With a degree in finance from Lehigh University, Bennet pursued a career in commercial banking. Following the diagnosis of his children with type 1 his passion for advocacy grew and he earned a master’s in health communications from Boston University to serve better the diabetes community.

Spare a Rose 2016: Final Totals.

In 2016 the diabetes community, both online and off, made a huge difference for children with type 1 diabetes in developing countries.  This year’s Spare a Rose campaign raised $25,331 from 537 donations, saving 422 children.

Read that again, please?

Four hundred and twenty-two children.

Through the endless generosity of people in this community, donating their time to share the message, their ability to rally support, and their willingness to give both emotionally and financially, we helped save the lives of 422 children.

Since the beginning of the Spare a Rose campaign back in 2013, we’ve directly influenced the lives of 1,422 children in 36 countries.  This is a big deal.  Each number in that 1,422 represents a single kid, no longer struggling for access.  Imagine if that were your kid.  Imagine if that were you.

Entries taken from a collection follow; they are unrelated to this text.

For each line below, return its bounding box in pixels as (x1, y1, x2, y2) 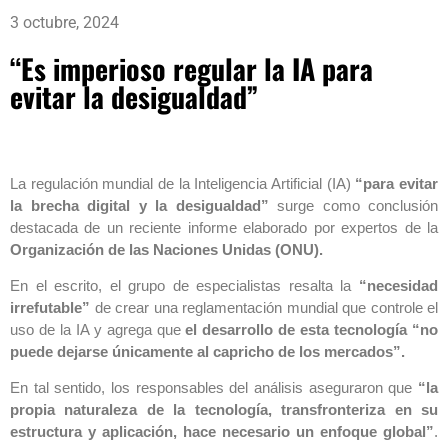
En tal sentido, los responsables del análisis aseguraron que (10, 379, 418, 397)
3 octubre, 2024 (10, 12, 119, 32)
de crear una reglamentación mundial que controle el (90, 298, 438, 316)
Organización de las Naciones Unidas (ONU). (10, 240, 323, 258)
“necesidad (351, 276, 439, 294)
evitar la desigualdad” (10, 75, 258, 117)
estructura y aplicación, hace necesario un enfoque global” (10, 423, 434, 441)
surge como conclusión (268, 196, 438, 214)

Thank you to the companies who participated and matched donations, who shared it with their employees, and who threw their social media muscle behind the effort.  Thank you to the individual members of the DOC who, far and wide, shared the donation link and their reasons for believing.  Thank you to Life for a Child for providing a way for small change to make a big difference.

And thank YOU.  This campaign is effective because everyone owns it, and everyone benefits from it.  The lives of these children are improved because of you.  You shared the donation link.  You told your coworkers.  You reached into your own pocket and spared five dollars.  Every voice matters.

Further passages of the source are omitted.